What Recovery Looks Like
Recovery depends entirely on which procedure you’ve had. After a deep cleaning, most people are back to normal eating within a few days, though gums may feel sensitive for a week or two. Surgical procedures require more patience. Swelling, mild discomfort, and dietary restrictions (soft, cool foods, nothing crunchy or sharp) are typical for the first one to two weeks. Your periodontist will likely prescribe or recommend pain management and a specific oral hygiene routine to protect the healing site.
Nutrition plays a real role in how quickly you heal. Protein, vitamin C, and adequate calories support tissue repair. Crushed or mashed foods like cooked potatoes, smoothies, yogurt, and scrambled eggs are practical choices during the initial healing window.
Long-Term Results and Maintenance
Gum treatment works, but it requires ongoing commitment. In a study following 315 patients over an average of 18 years after treatment, the proportion of teeth with deep pockets (greater than 6 mm) dropped from 17.2% before treatment to just 1.6% afterward, and stayed at 1.7% nearly two decades later. Tooth loss was low overall, averaging 0.15 teeth per patient per year. About 72% of patients lost three or fewer teeth over the entire follow-up period. A small minority of patients (4%) accounted for most of the tooth loss, typically those who didn’t keep up with maintenance visits.
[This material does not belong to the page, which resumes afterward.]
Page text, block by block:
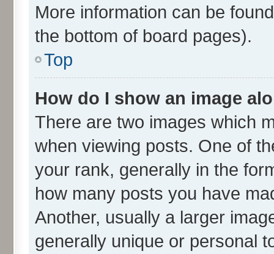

That maintenance piece is critical. The American Academy of Periodontology recommends that most patients with a history of gum disease start with cleanings every three months after active treatment is complete. This more frequent schedule significantly reduces the chance of disease returning compared to the standard six-month interval most healthy patients follow. Over time, your periodontist may extend the interval if your gums remain stable, but many patients with a history of periodontitis stay on a three- to four-month cycle long term.
Between visits, your daily routine matters just as much. Brushing twice a day, flossing or using interdental brushes, and keeping up with your maintenance schedule are what protect the investment you’ve made in treatment. Gum disease is manageable, but it’s a chronic condition. The bacteria that caused it don’t disappear permanently. Consistent care is what keeps them from doing damage again.